There are some basic regions ("segments") provided by all Unix variants:

• Stack: (Variable size) This is where information about function call sequences is stored. There is microprocessor support for the stack.
• Code: (Fixed size) The area of memory containing machine code instructions. Typically r+x permissions. Aka the text segment.
• Data: (Fixed size) The area of memory containing initialized data. This includes static variables, string constants, etc.
• BSS: (Variable size) The area of memory containing uninitialized data. This is where "heap allocated" objects live.

You can view a process' memory map with the utility pmap.

System V shared memory

System V provides an alternative mechanism for setting up shared memory, via the shmctl (), shmget (), shmat (), and shmdt () set of calls.
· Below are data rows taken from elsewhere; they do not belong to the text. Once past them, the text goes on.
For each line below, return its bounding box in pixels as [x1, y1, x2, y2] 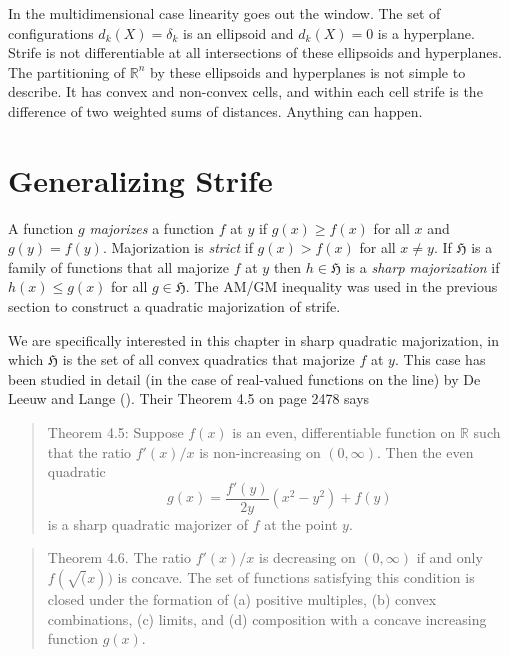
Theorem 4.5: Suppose [47, 422, 184, 443]
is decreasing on [259, 547, 356, 568]
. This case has [394, 349, 486, 370]
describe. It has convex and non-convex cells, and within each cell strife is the [8, 81, 483, 102]
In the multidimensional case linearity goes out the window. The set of [8, 3, 441, 23]
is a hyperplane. [377, 22, 475, 43]
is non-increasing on [199, 441, 321, 462]
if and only [416, 547, 483, 568]
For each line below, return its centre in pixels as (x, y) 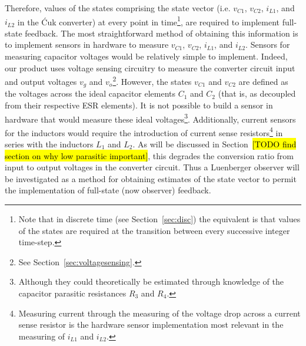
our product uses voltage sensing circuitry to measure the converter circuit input (150, 67)
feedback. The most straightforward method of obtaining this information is (162, 33)
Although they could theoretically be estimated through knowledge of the (151, 281)
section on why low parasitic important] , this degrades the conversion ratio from (149, 155)
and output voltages (41, 81)
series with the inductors (49, 144)
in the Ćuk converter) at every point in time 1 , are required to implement (148, 21)
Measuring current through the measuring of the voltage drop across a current (159, 313)
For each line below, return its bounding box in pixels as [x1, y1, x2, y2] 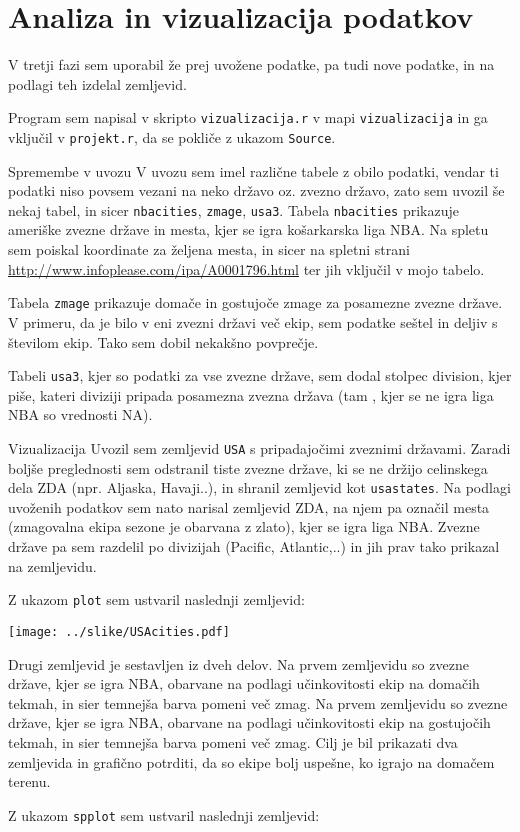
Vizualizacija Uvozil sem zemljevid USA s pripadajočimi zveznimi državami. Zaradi [8, 437, 511, 458]
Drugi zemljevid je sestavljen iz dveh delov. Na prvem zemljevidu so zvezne [8, 653, 469, 674]
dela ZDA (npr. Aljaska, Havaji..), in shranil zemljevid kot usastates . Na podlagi [8, 477, 511, 498]
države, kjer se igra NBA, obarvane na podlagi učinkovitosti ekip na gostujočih [8, 712, 491, 733]
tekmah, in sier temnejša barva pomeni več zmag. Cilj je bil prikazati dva [8, 731, 458, 752]
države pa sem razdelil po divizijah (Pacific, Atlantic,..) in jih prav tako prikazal [8, 536, 500, 557]
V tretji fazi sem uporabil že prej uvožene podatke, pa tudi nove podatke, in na [8, 54, 495, 75]
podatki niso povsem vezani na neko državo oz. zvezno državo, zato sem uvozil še [8, 180, 505, 201]
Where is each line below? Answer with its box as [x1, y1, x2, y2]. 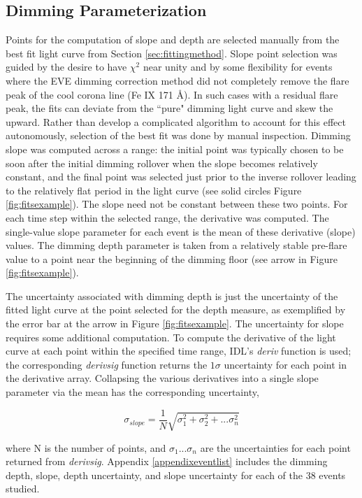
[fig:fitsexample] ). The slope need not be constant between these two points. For [6, 197, 348, 211]
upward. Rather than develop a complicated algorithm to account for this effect [6, 114, 346, 129]
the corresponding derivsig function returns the [6, 357, 208, 371]
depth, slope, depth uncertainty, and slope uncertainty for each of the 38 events [6, 467, 346, 482]
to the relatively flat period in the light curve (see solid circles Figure [6, 183, 302, 197]
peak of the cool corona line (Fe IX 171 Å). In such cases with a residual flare [6, 87, 338, 101]
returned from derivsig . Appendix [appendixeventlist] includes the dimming [6, 454, 328, 469]
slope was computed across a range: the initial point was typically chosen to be [6, 141, 344, 156]
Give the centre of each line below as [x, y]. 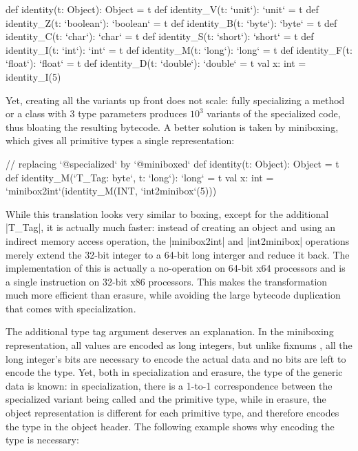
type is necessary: [42, 440]
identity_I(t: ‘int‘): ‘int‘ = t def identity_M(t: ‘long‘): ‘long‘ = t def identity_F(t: [179, 49]
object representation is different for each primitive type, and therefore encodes [172, 413]
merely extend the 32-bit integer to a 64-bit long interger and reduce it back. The [178, 254]
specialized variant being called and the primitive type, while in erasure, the [166, 399]
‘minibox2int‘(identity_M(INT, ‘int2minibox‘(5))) [111, 191]
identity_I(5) [33, 76]
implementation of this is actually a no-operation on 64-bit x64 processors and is [176, 268]
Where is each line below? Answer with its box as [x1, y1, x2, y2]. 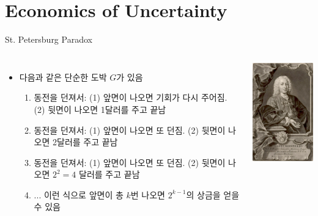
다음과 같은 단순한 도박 [19, 70, 107, 83]
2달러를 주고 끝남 [53, 135, 118, 148]
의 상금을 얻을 [186, 188, 240, 201]
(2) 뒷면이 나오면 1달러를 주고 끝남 [34, 103, 166, 115]
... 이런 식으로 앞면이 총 [34, 188, 124, 201]
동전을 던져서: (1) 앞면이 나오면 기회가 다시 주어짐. [34, 91, 227, 104]
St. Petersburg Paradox [5, 33, 92, 46]
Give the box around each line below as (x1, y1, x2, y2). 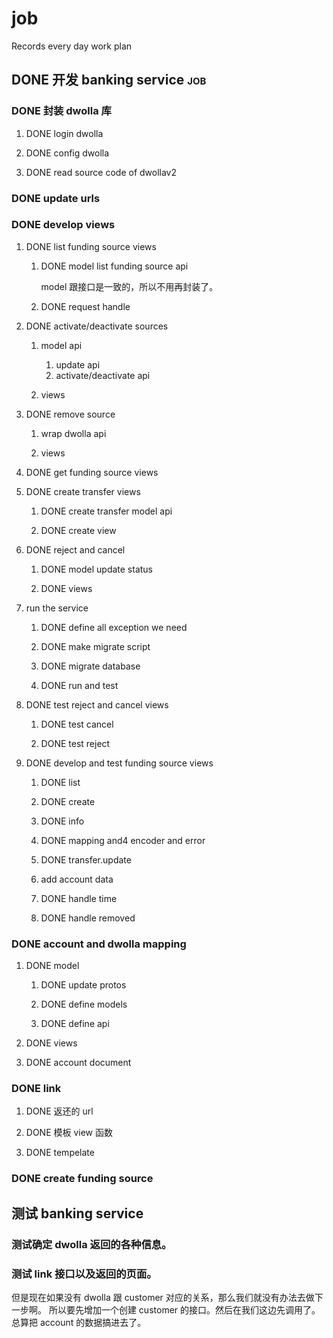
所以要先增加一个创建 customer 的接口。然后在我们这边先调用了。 (48, 1303, 321, 1316)
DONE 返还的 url (25, 1105, 94, 1117)
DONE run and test (40, 679, 119, 691)
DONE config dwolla (25, 147, 110, 159)
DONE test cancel (40, 718, 114, 730)
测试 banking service (11, 1205, 144, 1222)
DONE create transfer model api (40, 505, 173, 517)
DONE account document (25, 1057, 132, 1069)
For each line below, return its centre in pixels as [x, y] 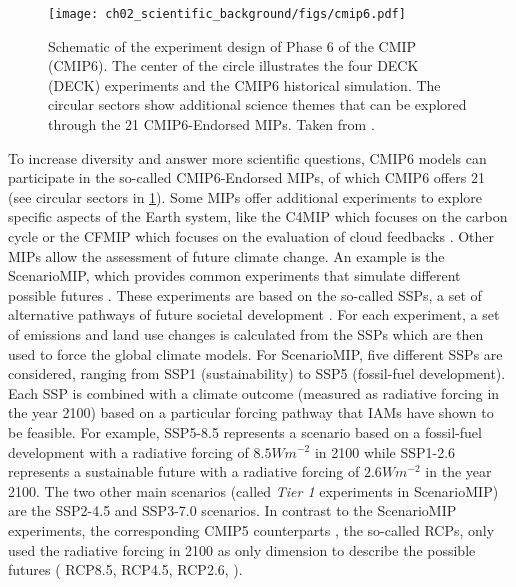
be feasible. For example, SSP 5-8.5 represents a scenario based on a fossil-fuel [245, 431]
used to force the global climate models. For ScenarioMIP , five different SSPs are [255, 353]
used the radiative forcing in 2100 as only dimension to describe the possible [242, 549]
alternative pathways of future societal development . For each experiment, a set [254, 314]
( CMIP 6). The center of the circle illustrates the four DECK [233, 65]
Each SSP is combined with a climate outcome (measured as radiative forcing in [254, 392]
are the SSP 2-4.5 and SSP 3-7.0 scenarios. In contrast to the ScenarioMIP [232, 510]
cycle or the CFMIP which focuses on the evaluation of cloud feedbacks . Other [251, 236]
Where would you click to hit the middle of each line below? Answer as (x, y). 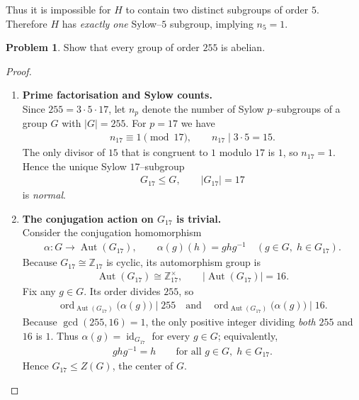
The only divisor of (64, 152)
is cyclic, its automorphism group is (183, 262)
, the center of (143, 366)
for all (189, 351)
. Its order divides (122, 291)
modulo (235, 152)
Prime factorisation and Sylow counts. (117, 95)
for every (171, 336)
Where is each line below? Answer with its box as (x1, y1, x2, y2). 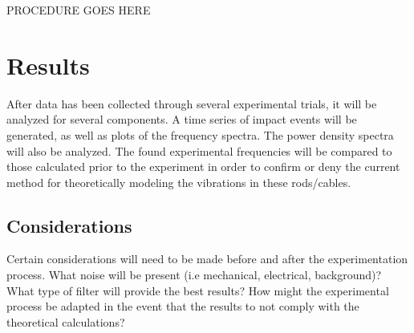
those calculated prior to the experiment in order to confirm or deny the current (6, 158, 400, 175)
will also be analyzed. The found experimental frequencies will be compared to (6, 142, 392, 159)
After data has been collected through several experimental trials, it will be (6, 95, 377, 112)
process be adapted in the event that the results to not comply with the (6, 298, 359, 315)
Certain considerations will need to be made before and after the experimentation (6, 250, 408, 267)
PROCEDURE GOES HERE (6, 2, 151, 18)
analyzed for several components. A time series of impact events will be (6, 111, 357, 128)
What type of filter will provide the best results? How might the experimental (6, 282, 389, 298)
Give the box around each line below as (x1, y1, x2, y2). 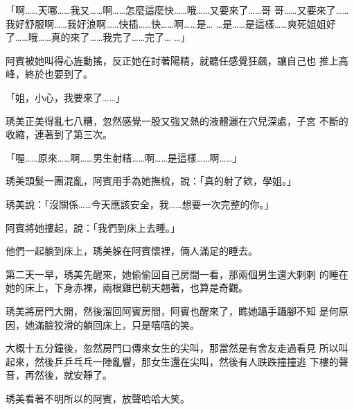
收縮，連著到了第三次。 (6, 127, 112, 142)
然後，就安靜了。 (34, 368, 112, 382)
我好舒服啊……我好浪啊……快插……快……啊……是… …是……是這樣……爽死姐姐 (6, 16, 326, 31)
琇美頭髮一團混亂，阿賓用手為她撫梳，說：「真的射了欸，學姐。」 (6, 173, 297, 188)
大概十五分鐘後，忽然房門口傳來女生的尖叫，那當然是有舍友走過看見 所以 (6, 341, 339, 355)
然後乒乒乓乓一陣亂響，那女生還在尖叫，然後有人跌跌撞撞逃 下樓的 (34, 354, 339, 368)
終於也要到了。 (24, 67, 93, 81)
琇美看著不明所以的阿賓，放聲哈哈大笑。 (6, 391, 190, 405)
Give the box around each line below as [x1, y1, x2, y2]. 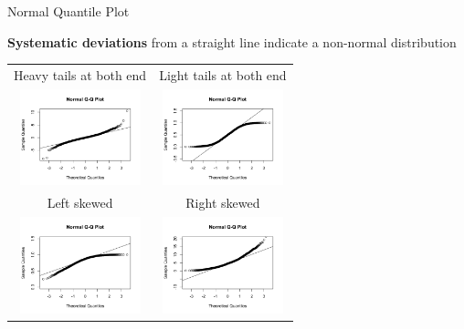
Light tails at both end [159, 65, 287, 84]
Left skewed [47, 193, 113, 212]
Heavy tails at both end [14, 65, 147, 84]
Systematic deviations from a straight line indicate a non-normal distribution [7, 32, 457, 51]
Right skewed [185, 193, 260, 212]
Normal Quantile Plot [7, 2, 130, 20]
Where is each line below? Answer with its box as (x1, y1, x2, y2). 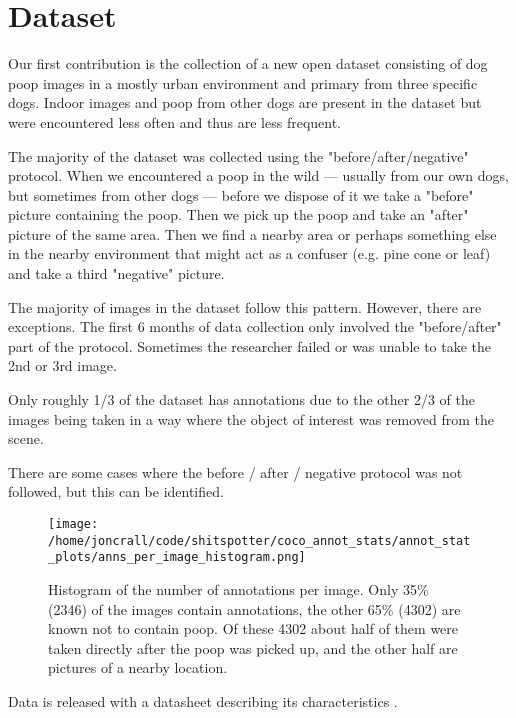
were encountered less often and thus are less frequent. (8, 111, 342, 132)
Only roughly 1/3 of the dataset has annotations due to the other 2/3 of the (8, 389, 475, 410)
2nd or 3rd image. (8, 355, 117, 376)
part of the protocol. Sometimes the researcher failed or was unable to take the (8, 335, 492, 356)
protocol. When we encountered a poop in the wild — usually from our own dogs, (8, 165, 509, 186)
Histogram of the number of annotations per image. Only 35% (48, 578, 429, 599)
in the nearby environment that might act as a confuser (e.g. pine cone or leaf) (8, 243, 491, 264)
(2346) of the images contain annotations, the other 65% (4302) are (48, 598, 461, 619)
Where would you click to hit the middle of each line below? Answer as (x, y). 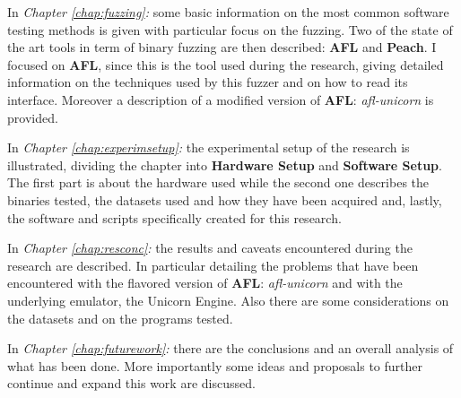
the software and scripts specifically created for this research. (174, 217)
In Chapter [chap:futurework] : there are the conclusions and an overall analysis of (230, 348)
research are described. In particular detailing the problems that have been (213, 265)
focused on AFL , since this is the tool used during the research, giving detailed (226, 64)
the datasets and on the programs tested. (120, 318)
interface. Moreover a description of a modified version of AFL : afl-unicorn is (221, 99)
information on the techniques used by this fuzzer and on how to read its (208, 82)
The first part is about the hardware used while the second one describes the (218, 182)
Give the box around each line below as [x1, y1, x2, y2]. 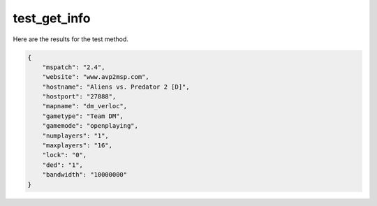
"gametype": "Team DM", [42, 112, 124, 120]
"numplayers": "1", [42, 131, 110, 140]
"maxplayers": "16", [42, 142, 113, 149]
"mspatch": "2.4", [42, 63, 105, 71]
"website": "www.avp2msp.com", [42, 73, 149, 81]
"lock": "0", [42, 151, 87, 159]
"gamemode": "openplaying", [42, 122, 139, 130]
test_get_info [13, 10, 91, 26]
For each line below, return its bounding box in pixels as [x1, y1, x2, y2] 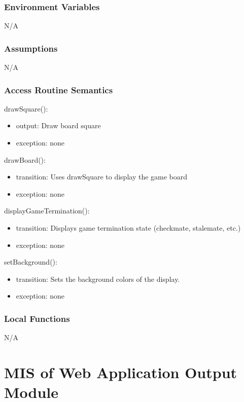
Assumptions [4, 42, 58, 54]
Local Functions [4, 312, 70, 324]
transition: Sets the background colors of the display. [16, 273, 180, 284]
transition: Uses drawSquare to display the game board [16, 171, 188, 182]
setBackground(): [4, 257, 57, 267]
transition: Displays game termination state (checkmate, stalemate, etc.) [16, 223, 241, 233]
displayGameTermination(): [4, 205, 90, 216]
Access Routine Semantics [4, 83, 113, 96]
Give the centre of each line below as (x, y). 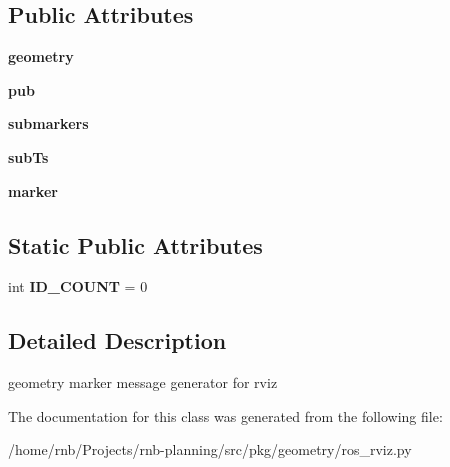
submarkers (48, 123)
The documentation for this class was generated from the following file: (225, 415)
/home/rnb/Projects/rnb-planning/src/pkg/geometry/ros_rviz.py (210, 449)
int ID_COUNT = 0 (78, 286)
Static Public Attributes (135, 244)
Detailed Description (117, 340)
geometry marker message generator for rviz (143, 382)
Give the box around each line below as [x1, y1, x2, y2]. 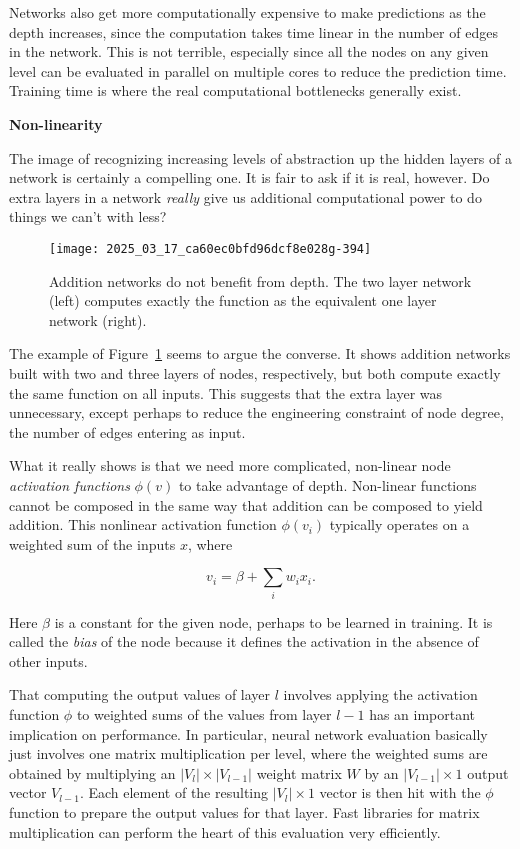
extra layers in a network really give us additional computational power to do [9, 186, 482, 207]
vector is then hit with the [319, 782, 481, 803]
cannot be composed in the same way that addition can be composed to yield [9, 494, 483, 515]
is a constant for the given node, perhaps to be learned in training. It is [54, 611, 493, 632]
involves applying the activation [283, 684, 478, 705]
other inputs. [9, 650, 88, 671]
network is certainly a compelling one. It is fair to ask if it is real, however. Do [9, 167, 490, 188]
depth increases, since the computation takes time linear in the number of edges [9, 21, 498, 42]
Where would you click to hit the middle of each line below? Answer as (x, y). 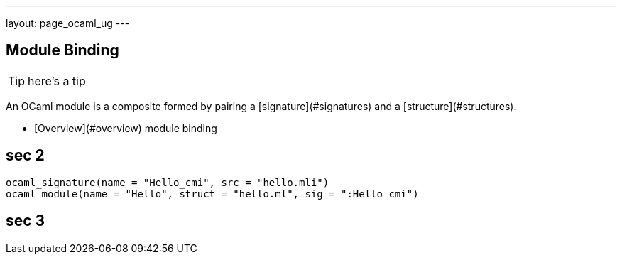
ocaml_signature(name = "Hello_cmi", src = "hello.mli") (168, 182)
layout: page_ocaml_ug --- (68, 23)
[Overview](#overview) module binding (126, 128)
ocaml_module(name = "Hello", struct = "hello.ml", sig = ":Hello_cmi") (212, 194)
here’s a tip (57, 81)
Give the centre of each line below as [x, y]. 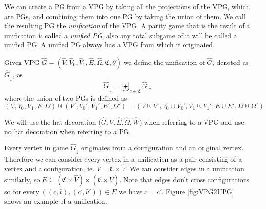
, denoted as [230, 62]
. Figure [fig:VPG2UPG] [198, 191]
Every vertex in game [36, 148]
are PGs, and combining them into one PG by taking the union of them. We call [125, 16]
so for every [22, 191]
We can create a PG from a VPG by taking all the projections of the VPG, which [127, 6]
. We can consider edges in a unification [184, 169]
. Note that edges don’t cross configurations [184, 179]
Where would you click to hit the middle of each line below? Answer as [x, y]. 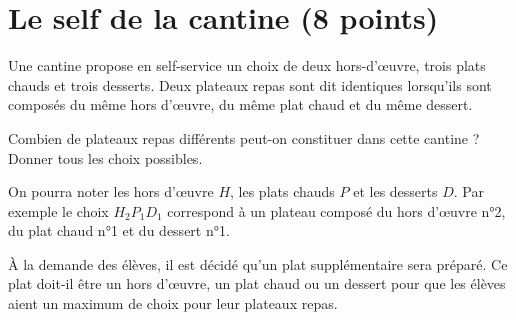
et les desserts [395, 191]
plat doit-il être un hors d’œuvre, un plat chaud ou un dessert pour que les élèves [257, 283]
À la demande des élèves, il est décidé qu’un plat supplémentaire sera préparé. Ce [258, 263]
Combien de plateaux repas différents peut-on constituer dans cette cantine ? [244, 137]
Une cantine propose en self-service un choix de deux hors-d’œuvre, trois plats [247, 65]
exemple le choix [58, 210]
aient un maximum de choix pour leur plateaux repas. [173, 303]
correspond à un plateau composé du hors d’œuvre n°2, [336, 210]
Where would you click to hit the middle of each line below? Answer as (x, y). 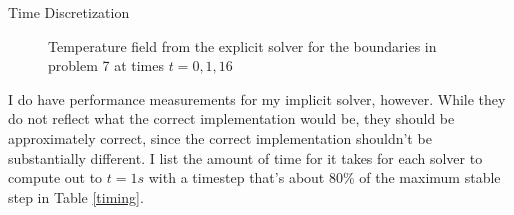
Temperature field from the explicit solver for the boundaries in (242, 45)
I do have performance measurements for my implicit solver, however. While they (257, 98)
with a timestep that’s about (236, 177)
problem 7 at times (106, 65)
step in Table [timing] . (76, 196)
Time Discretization (69, 12)
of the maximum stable (430, 177)
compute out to (55, 177)
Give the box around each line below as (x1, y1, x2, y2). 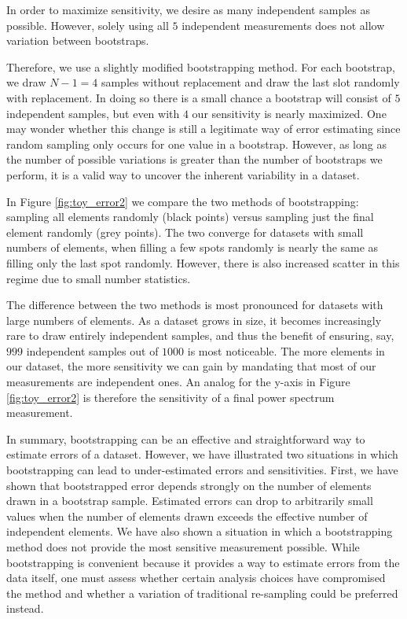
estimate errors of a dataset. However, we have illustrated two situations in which (6, 446, 398, 462)
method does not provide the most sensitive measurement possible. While (6, 539, 360, 555)
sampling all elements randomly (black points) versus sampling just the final (6, 208, 374, 225)
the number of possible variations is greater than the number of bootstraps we (6, 151, 383, 168)
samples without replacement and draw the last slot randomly (101, 74, 400, 90)
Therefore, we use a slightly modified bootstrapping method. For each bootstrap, (6, 58, 396, 75)
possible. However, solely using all (6, 17, 169, 33)
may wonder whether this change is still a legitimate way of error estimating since (6, 120, 401, 137)

These are not suggested for use, because

• System V entities live in a seperate namespace with seperate access permissions and adminstrative tools (e.g., ipcs).
• System V entities are not automatically cleaned up if all programs using them exit, and can be a resource management nightmare.
  

Shared memory

Physical memory can be shared between two processes merely by manipulating their page tables. This happens automatically in modern Unixes in various circumstances, e.g.,

• When implementing shared libraries, the dynamic loader will mmap the library, and the kernel will share the maps amongst processes.
• When forking, the child gets a copy of the parent's page table, i.e., their pages originally all coexist in physical memory; but the first time a page is written (by either), the kernel traps the write and makes a copy. Thus a child can share a large read-only data structure constructed by the parent prior to forking; although as caveat, in same languages, a read-only data structure is still written to by the runtime (e.g., garbage collection metadata).
• Threads share their entire page map. The OS will simply reset the stack pointer when switching contexts, as opposed to flushing the TLB.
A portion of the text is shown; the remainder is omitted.